** Opening Data supplied block **

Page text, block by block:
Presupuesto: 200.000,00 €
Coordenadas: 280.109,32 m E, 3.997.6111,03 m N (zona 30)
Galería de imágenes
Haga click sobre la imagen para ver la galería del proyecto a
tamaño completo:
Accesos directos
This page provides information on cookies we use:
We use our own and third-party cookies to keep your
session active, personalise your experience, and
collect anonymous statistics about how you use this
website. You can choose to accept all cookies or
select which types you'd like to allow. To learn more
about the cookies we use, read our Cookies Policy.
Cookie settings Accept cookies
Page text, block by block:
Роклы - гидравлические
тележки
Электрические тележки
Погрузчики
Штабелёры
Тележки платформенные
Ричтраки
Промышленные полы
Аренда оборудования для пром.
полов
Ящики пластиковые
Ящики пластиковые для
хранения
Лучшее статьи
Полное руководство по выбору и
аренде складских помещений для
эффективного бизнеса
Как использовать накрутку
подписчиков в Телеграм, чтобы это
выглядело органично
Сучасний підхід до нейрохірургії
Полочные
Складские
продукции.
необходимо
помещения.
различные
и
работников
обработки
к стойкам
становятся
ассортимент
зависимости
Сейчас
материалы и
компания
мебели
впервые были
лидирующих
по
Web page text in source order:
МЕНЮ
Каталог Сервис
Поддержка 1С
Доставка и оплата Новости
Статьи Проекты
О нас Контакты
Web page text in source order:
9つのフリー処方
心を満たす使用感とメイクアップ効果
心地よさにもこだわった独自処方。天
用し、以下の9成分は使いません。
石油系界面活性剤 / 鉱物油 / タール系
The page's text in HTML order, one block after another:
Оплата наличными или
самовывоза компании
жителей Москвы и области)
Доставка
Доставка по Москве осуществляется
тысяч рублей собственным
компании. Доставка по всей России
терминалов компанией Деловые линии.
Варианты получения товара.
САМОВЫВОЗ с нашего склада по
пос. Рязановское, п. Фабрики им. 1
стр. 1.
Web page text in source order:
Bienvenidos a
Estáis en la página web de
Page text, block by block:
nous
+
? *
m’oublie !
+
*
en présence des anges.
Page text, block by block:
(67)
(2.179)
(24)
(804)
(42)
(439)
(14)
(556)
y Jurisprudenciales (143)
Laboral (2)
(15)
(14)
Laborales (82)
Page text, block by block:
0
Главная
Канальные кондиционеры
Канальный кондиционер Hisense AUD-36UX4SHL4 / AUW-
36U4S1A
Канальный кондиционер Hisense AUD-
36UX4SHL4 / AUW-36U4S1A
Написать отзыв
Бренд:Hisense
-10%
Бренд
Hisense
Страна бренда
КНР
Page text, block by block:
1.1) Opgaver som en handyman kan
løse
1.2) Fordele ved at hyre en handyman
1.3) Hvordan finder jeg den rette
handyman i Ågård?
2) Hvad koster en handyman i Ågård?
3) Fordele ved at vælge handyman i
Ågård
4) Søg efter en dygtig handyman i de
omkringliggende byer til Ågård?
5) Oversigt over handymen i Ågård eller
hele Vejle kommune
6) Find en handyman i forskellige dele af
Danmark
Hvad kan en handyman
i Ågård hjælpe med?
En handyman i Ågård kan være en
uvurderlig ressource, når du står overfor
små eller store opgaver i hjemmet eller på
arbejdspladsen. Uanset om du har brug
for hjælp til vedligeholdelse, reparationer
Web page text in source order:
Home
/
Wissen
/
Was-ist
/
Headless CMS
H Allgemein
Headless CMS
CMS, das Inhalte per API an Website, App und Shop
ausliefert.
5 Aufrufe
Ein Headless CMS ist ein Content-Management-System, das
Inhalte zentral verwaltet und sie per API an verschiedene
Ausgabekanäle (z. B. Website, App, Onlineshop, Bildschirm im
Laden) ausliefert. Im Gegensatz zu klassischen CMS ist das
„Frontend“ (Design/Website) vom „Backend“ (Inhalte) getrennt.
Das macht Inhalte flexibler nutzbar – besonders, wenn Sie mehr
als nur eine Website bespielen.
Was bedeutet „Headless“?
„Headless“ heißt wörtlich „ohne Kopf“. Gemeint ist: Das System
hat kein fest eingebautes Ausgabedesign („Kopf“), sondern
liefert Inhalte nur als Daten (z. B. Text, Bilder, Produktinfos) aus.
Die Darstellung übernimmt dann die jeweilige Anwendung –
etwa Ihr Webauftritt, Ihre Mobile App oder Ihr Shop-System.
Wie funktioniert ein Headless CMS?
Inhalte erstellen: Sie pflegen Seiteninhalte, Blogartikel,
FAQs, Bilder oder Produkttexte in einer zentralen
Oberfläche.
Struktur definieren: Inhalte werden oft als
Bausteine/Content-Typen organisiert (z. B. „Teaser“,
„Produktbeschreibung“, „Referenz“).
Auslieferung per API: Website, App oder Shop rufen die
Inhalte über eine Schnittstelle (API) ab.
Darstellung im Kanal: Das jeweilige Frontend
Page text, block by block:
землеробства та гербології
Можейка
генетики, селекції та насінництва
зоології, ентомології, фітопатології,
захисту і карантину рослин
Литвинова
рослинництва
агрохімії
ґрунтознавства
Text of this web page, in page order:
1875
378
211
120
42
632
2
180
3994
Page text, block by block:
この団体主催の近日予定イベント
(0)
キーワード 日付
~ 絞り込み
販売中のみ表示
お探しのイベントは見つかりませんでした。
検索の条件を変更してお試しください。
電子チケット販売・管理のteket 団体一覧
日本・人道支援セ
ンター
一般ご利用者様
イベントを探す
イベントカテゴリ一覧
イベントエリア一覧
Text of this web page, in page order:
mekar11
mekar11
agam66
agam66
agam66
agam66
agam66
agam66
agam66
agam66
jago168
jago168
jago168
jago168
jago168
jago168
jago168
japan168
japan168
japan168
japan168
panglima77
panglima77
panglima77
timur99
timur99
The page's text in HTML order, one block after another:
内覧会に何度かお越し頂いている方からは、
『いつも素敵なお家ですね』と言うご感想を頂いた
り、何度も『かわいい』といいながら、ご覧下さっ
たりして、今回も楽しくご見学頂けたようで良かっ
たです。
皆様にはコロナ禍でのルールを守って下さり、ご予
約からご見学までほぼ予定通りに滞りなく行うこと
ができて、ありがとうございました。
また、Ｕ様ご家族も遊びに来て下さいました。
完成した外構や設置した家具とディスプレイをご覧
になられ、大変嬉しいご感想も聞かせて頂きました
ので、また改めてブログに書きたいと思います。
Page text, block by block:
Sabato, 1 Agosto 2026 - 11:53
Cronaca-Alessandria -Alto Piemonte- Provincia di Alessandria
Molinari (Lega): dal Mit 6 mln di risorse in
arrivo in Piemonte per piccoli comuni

** Closing Data supplied block **

Work to complete - Only the count should be given: the number of lines in the entries above containing the word "Kopf".

Your solution - 2